BEGIN

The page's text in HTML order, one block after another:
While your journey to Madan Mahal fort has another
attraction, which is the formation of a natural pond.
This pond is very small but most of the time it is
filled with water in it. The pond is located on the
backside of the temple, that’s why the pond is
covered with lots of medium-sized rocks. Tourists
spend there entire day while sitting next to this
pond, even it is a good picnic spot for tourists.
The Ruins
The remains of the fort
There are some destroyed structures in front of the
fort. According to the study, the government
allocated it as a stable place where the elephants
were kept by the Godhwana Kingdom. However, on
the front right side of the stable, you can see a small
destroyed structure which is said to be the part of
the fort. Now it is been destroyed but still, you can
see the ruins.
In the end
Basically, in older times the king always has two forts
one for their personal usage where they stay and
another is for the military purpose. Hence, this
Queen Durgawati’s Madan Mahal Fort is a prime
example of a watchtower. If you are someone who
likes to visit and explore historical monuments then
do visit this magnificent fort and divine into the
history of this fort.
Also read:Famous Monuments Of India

END
BEGIN

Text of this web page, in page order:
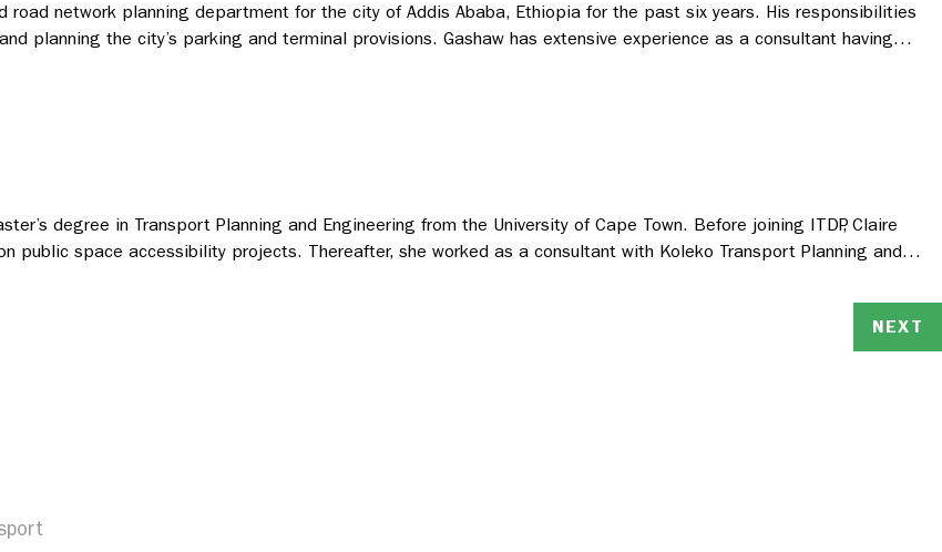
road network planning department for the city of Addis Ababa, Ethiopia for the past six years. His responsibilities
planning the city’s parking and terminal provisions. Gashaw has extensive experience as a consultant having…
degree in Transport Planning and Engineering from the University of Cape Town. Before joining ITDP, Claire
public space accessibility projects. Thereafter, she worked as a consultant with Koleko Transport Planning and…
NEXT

END

Task item: Return only the lines between the one holding "The page's text" and the one holding "Also read:Famous Monuments Of India", inclusive, exactly as they appear above.

Task answer:
The page's text in HTML order, one block after another:
While your journey to Madan Mahal fort has another
attraction, which is the formation of a natural pond.
This pond is very small but most of the time it is
filled with water in it. The pond is located on the
backside of the temple, that’s why the pond is
covered with lots of medium-sized rocks. Tourists
spend there entire day while sitting next to this
pond, even it is a good picnic spot for tourists.
The Ruins
The remains of the fort
There are some destroyed structures in front of the
fort. According to the study, the government
allocated it as a stable place where the elephants
were kept by the Godhwana Kingdom. However, on
the front right side of the stable, you can see a small
destroyed structure which is said to be the part of
the fort. Now it is been destroyed but still, you can
see the ruins.
In the end
Basically, in older times the king always has two forts
one for their personal usage where they stay and
another is for the military purpose. Hence, this
Queen Durgawati’s Madan Mahal Fort is a prime
example of a watchtower. If you are someone who
likes to visit and explore historical monuments then
do visit this magnificent fort and divine into the
history of this fort.
Also read:Famous Monuments Of India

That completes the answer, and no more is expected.